• _Input data_:
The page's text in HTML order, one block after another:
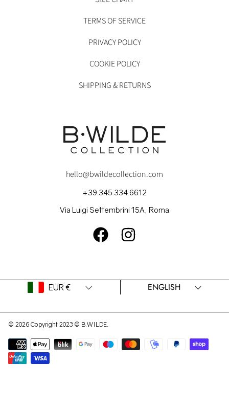
TERMS OF SERVICE
PRIVACY POLICY
COOKIE POLICY
SHIPPING & RETURNS
hello@bwildecollection.com
+39 345 334 6612
Via Luigi Settembrini 15A, Roma
FACEBOOK
© 2026 Copyright 2023 © B.WILDE.
Payment
methods
Country/regionEUR € LanguageENGLISH
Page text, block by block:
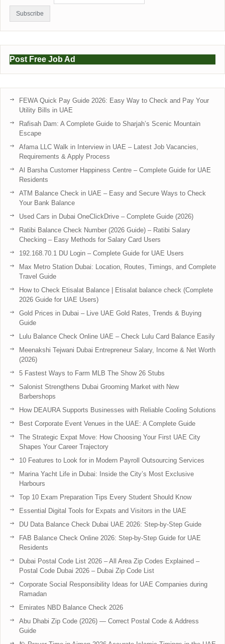
Post Free Job Ad
FEWA Quick Pay Guide 2026: Easy Way to Check and Pay Your
Utility Bills in UAE
Rafisah Dam: A Complete Guide to Sharjah’s Scenic Mountain
Escape
Afama LLC Walk in Interview in UAE – Latest Job Vacancies,
Requirements & Apply Process
Al Barsha Customer Happiness Centre – Complete Guide for UAE
Residents
ATM Balance Check in UAE – Easy and Secure Ways to Check
Your Bank Balance
Used Cars in Dubai OneClickDrive – Complete Guide (2026)
Ratibi Balance Check Number (2026 Guide) – Ratibi Salary
Checking – Easy Methods for Salary Card Users
192.168.70.1 DU Login – Complete Guide for UAE Users
Max Metro Station Dubai: Location, Routes, Timings, and Complete
Travel Guide
How to Check Etisalat Balance | Etisalat balance check (Complete
2026 Guide for UAE Users)
Gold Prices in Dubai – Live UAE Gold Rates, Trends & Buying
Guide
Lulu Balance Check Online UAE – Check Lulu Card Balance Easily
Meenakshi Tejwani Dubai Entrepreneur Salary, Income & Net Worth
(2026)
5 Fastest Ways to Farm MLB The Show 26 Stubs
Salonist Strengthens Dubai Grooming Market with New
Barbershops
How DEAURA Supports Businesses with Reliable Cooling Solutions
Best Corporate Event Venues in the UAE: A Complete Guide
The Strategic Expat Move: How Choosing Your First UAE City
Shapes Your Career Trajectory
10 Features to Look for in Modern Payroll Outsourcing Services
Marina Yacht Life in Dubai: Inside the City’s Most Exclusive
Harbours
Top 10 Exam Preparation Tips Every Student Should Know
Essential Digital Tools for Expats and Visitors in the UAE
DU Data Balance Check Dubai UAE 2026: Step-by-Step Guide
FAB Balance Check Online 2026: Step-by-Step Guide for UAE
Residents
Dubai Postal Code List 2026 – All Area Zip Codes Explained –
Postal Code Dubai 2026 – Dubai Zip Code List
Corporate Social Responsibility Ideas for UAE Companies during
Ramadan
Emirates NBD Balance Check 2026
Abu Dhabi Zip Code (2026) — Correct Postal Code & Address
Guide

• _Task directions_: Restate word for word the lines above, beginning with the one that contains "FEWA Quick Pay" and ending with the last line.

• _Finished task_:
FEWA Quick Pay Guide 2026: Easy Way to Check and Pay Your
Utility Bills in UAE
Rafisah Dam: A Complete Guide to Sharjah’s Scenic Mountain
Escape
Afama LLC Walk in Interview in UAE – Latest Job Vacancies,
Requirements & Apply Process
Al Barsha Customer Happiness Centre – Complete Guide for UAE
Residents
ATM Balance Check in UAE – Easy and Secure Ways to Check
Your Bank Balance
Used Cars in Dubai OneClickDrive – Complete Guide (2026)
Ratibi Balance Check Number (2026 Guide) – Ratibi Salary
Checking – Easy Methods for Salary Card Users
192.168.70.1 DU Login – Complete Guide for UAE Users
Max Metro Station Dubai: Location, Routes, Timings, and Complete
Travel Guide
How to Check Etisalat Balance | Etisalat balance check (Complete
2026 Guide for UAE Users)
Gold Prices in Dubai – Live UAE Gold Rates, Trends & Buying
Guide
Lulu Balance Check Online UAE – Check Lulu Card Balance Easily
Meenakshi Tejwani Dubai Entrepreneur Salary, Income & Net Worth
(2026)
5 Fastest Ways to Farm MLB The Show 26 Stubs
Salonist Strengthens Dubai Grooming Market with New
Barbershops
How DEAURA Supports Businesses with Reliable Cooling Solutions
Best Corporate Event Venues in the UAE: A Complete Guide
The Strategic Expat Move: How Choosing Your First UAE City
Shapes Your Career Trajectory
10 Features to Look for in Modern Payroll Outsourcing Services
Marina Yacht Life in Dubai: Inside the City’s Most Exclusive
Harbours
Top 10 Exam Preparation Tips Every Student Should Know
Essential Digital Tools for Expats and Visitors in the UAE
DU Data Balance Check Dubai UAE 2026: Step-by-Step Guide
FAB Balance Check Online 2026: Step-by-Step Guide for UAE
Residents
Dubai Postal Code List 2026 – All Area Zip Codes Explained –
Postal Code Dubai 2026 – Dubai Zip Code List
Corporate Social Responsibility Ideas for UAE Companies during
Ramadan
Emirates NBD Balance Check 2026
Abu Dhabi Zip Code (2026) — Correct Postal Code & Address
Guide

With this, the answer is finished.